Abstract
Purpose:
Previous studies have shown that histone acetylation of superoxide dismutase 1 (SOD1) gene are closely associated the regulation of oxidative stress, which is one of main causes contribute to onset of senile cataract (SC). We hypothesized that decreased histone acetylation level in SOD1 reduces the gene expression in lens epithelium (LE) and contributes to the pathogenesis of SC.
Methods:
Cataractous LE was collected from SC patients underwent phacoemulsification. Clear LE was obtained from human donor eyes as control. Level of acetylated histone H3 (ac-H3) and acetylated histone H4 (ac-H4) as well as SOD1 in LE was measured by Western-blot. Expression of SOD1 mRNA transcripts was evaluated by real-time PCR. Level of ac-H3 and ac-H4 in SOD1 promoter was examined by chromatin immunoprecipitation quantitative PCR (ChIP-qPCR). To further demonstrate histone acetylation on regulation of SOD1 expression and onset of SC, enucleated rabbit lenses were maintained in culture DMEM medium alone (group I), supplemented with histone acetyltransferease inhibitor (HATi) anacardic acid (AA) (group II), and AA combined with histone deacetylase inhibitor (HDACi) trichostatin A (TSA) (group III).

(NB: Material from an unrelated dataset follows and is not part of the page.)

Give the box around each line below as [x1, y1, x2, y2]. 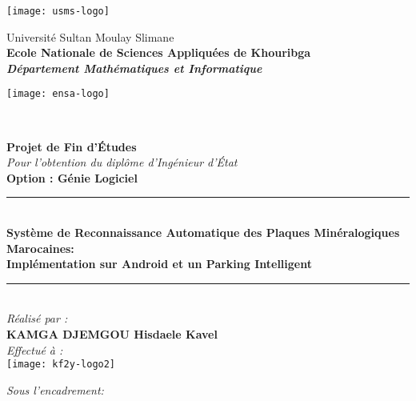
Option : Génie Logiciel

Lenses opacity formation, SOD1 expression and level of ac-H3 and ac-H4 in SOD1 promoter in cultured lenses’ LE were investigated.
Results:
Western-blot analysis did't show significantly different level of total ac-H3 and ac-H4 between cataractous LE and control (P=0.453), while SOD1 expression reduced remarkably (p<0.001) in SC patients. ChIP-qPCR revealed that level of both ac-H3 and ac-H4 in SOD1 promoter decreased profoundly in patients’ LE (p<0.001 for both). Rabbit lenses cultured with AA lost transparency and became opacity at 3 days in group II. Lenses in group I and III still kept transparent during observation. SOD1 protein and mRNA level both decreased in group II compared with group I (p<0.001) and III (p<0.001). Level of ac-H3 and ac-H4 reduced significantly in SOD1 gene promoter of lenses cultured HATi. Lenses supplemented with AA and TSA did not detect any changes of SOD1 expression and histone acetylation.
Conclusions:
SOD1 expression decreased with the reduction of ac-H3 and ac-H4 level in SOD1 promoter in SC patients, which contributed to the pathogenesis of SC. HATi could reduce the expression of SOD1, and induce the formation of cataract in vitro. The results were consistent with our hypothesis.